Это началось совершенно внезапно, без каких-либо предпосылок или намёков. Первую неделю он рисовал, даже не думая, просто позволяя руке делать то, что она хочет, самой выбирать и краски, и кисти, и линии. Но подсчитав, что за неделю спал не больше пятнадцати часов, а ел — не больше пяти раз, он забеспокоился. Он никогда не вёл жизни голодного художника, питающегося только своим творчеством, он любил и вкусную еду, и поспать до обеда, и хорошо сделанные вещи. Любил комфорт, был, как он про себя говорил, земным человеком.

Ещё через неделю он пошёл к врачу.

У художника была странная жалоба: на слишком активное вдохновение, но врач назначил серьёзное обследование. Физическое состояние больного ухудшалось на глазах, в то время, как духовное… С духовным дело обстояло так: художник чувствовал, что ещё никогда прежде за тридцать лет творческого пути образы в его голове не были столь кристально чисты, просты, и изящны, и точны.

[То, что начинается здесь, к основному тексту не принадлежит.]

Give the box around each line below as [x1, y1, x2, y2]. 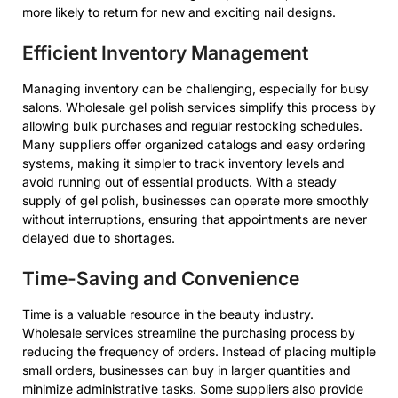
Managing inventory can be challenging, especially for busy [22, 81, 369, 96]
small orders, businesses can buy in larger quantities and [22, 362, 351, 378]
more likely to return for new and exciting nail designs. [22, 4, 336, 20]
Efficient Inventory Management [22, 42, 308, 64]
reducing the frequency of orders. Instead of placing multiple [22, 344, 376, 359]
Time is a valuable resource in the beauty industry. [22, 306, 314, 322]
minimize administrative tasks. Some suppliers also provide [22, 381, 363, 396]
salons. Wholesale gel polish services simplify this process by [22, 99, 376, 115]

Обследование ничего не дало, ложиться в «санаторий психического здоровья», он отказался. Даже если то, что с ним происходило, и было навязчивым состоянием, художник решил больше с этим не бороться. Он чувствовал, что либо оно пройдёт само, как началось, либо съест его, ну что ж, такая судьба. Врач этого фатализма не разделял категорически, но ничего сделать пока не мог.

Уже два месяца рука художника переставала дрожать, лишь взявшись за кисть, и за это время земной человек с брюшком превратился в анемичного голодного художника.

Сейчас он глотал воду из-под крана, закрыв покрасневшие глаза, держась за стену, и ни о чём не думал. Целых несколько секунд не думал, что картина, которую он пишет сейчас, будет последней. Если он выживет после окончания полотна, то так тому и быть. Если не выживет — то так тому и быть. Что бы ни было — так тому и быть.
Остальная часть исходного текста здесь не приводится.